* _THE TASK_:
Wherever a line of the listing holds the string "your", copy that line.

* _EXTRACTED ENTRIES_:
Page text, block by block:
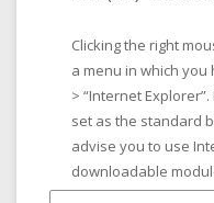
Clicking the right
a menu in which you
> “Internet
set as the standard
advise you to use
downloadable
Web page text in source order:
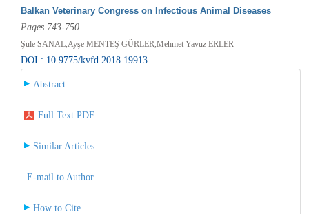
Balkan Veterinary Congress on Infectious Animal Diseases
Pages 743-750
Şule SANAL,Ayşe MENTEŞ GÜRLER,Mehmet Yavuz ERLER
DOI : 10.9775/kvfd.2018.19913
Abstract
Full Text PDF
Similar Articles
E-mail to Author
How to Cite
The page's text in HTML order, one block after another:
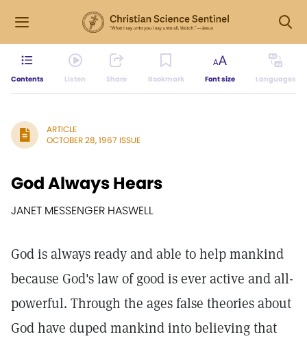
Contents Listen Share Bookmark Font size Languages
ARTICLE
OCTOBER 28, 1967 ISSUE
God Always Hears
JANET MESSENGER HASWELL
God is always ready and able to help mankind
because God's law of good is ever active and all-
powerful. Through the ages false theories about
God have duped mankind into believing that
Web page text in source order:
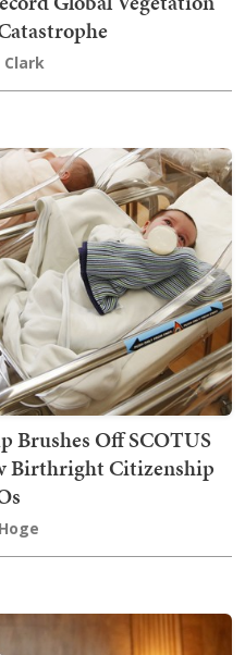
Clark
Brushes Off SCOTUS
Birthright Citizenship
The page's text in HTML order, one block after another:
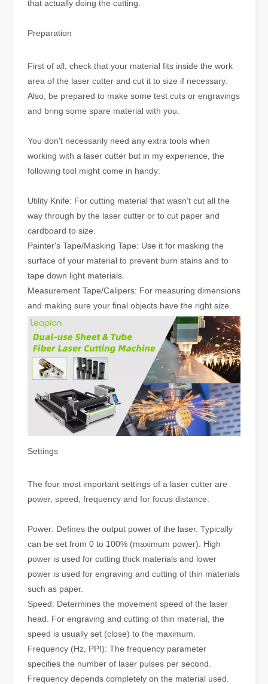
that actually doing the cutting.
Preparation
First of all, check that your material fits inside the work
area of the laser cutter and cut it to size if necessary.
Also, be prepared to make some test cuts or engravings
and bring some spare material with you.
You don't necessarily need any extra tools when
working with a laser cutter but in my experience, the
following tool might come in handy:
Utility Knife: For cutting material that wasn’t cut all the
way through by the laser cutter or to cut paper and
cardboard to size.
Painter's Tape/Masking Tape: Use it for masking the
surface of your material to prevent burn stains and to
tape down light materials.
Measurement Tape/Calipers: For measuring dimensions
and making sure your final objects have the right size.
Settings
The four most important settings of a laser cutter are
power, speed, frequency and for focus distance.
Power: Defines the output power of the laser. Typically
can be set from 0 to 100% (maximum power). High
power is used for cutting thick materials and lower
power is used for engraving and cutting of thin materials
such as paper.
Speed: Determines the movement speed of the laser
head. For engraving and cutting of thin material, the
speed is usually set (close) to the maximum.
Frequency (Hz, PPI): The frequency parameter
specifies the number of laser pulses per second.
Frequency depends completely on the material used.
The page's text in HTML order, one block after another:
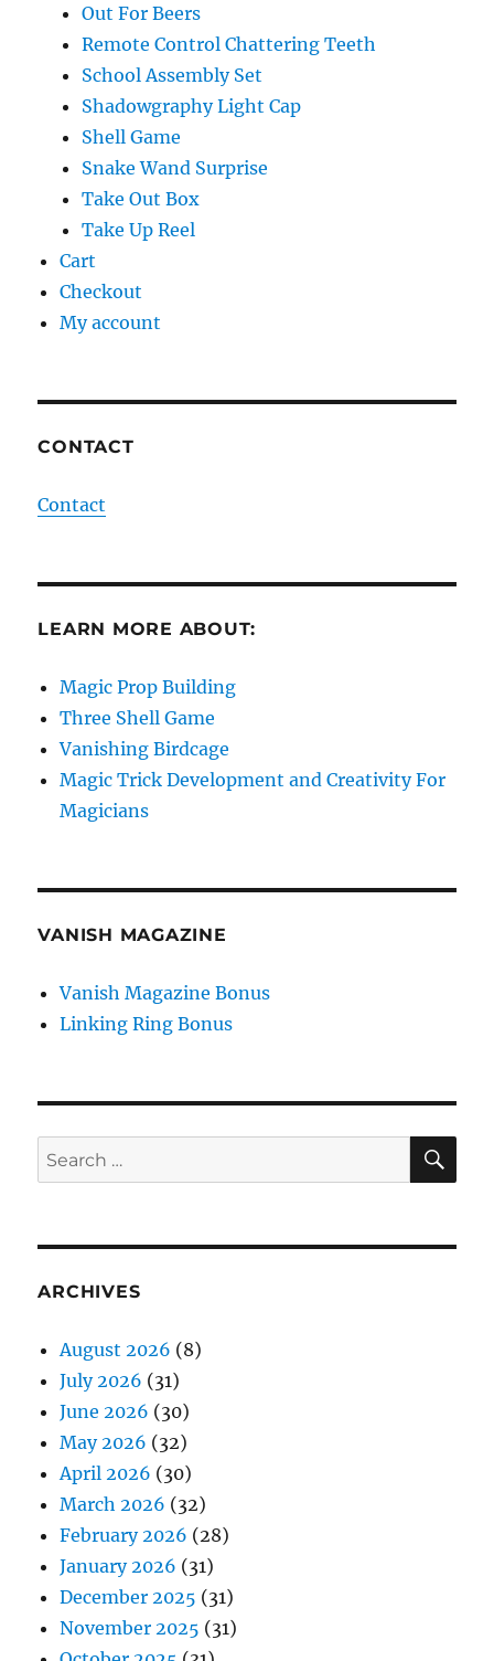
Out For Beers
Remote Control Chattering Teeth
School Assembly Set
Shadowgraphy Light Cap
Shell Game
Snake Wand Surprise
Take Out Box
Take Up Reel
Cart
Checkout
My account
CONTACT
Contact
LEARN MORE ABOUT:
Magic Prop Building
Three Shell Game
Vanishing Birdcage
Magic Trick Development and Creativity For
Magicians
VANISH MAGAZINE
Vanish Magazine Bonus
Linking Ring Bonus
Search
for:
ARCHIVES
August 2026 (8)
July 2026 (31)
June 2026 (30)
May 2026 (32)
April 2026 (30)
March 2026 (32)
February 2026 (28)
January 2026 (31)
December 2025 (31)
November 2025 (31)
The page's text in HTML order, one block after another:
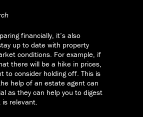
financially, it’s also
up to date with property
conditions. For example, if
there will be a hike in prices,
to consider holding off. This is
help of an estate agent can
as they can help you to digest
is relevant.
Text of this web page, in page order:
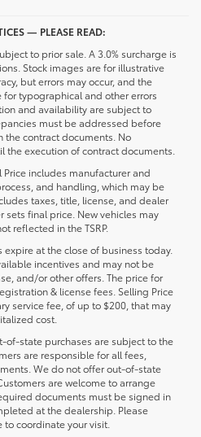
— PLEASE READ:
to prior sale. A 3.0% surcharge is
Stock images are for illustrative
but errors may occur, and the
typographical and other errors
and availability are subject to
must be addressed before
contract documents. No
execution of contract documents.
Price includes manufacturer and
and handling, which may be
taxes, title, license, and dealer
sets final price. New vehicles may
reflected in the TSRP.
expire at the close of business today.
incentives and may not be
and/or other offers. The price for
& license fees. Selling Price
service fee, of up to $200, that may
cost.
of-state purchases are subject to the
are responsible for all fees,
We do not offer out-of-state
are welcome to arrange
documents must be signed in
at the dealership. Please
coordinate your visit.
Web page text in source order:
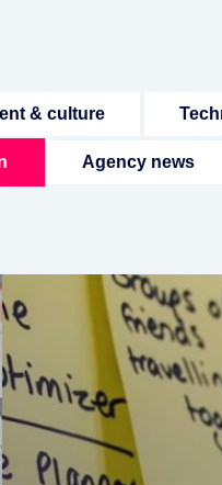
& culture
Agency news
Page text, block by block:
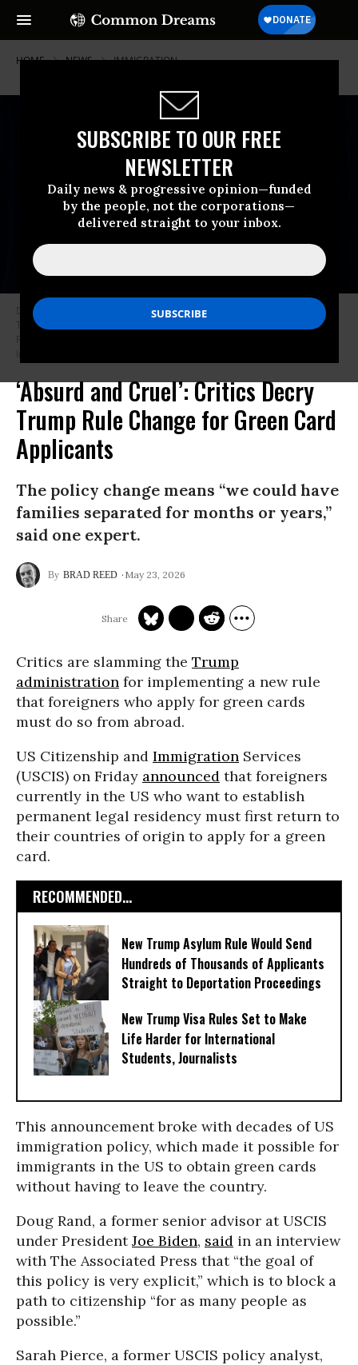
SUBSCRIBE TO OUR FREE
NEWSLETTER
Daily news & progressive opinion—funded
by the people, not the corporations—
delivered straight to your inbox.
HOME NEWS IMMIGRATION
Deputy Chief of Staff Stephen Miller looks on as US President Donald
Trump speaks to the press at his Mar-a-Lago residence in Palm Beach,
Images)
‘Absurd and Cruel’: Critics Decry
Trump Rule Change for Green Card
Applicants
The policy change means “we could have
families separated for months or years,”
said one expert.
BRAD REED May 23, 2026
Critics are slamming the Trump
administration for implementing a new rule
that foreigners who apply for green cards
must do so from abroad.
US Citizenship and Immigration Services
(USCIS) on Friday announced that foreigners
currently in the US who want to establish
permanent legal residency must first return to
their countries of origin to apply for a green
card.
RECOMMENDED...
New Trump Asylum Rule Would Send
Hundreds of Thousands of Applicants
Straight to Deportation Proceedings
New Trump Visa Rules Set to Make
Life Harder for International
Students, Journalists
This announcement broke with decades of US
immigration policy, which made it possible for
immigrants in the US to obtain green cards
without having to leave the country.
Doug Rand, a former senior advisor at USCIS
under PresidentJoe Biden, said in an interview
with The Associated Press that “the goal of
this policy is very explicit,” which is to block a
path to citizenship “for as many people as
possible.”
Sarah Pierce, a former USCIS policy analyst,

* _WRITTEN ANSWER_:
First of all, check that your material fits inside the work
surface of your material to prevent burn stains and to
and making sure your final objects have the right size.
coordinate your visit.
delivered straight to your inbox.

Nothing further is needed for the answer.